TASK GOAL »
Whenever a line in the listing contains "incontinence", copy that line.

*** Opening RECORD SET ***

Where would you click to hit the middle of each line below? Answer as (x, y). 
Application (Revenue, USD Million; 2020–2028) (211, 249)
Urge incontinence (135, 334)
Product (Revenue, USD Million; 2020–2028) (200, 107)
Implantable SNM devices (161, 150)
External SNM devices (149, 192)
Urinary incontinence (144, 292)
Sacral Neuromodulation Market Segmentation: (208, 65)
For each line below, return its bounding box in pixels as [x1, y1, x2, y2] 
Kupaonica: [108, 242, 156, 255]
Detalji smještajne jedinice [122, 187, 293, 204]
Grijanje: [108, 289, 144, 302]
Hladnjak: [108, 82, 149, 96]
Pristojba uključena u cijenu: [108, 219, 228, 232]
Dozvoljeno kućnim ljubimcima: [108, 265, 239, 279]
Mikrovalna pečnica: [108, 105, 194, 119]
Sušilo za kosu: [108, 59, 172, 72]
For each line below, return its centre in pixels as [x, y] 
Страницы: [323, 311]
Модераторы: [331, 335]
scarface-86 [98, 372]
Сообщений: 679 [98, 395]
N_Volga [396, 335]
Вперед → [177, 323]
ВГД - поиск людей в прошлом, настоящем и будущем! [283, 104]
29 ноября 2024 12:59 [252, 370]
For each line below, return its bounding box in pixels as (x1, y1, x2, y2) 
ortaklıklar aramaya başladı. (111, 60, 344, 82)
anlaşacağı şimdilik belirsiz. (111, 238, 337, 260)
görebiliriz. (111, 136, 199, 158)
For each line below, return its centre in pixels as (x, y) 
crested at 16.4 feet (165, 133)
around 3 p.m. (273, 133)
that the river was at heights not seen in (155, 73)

*** Closing RECORD SET ***

RESPONSE »
Urge incontinence (135, 334)
Urinary incontinence (144, 292)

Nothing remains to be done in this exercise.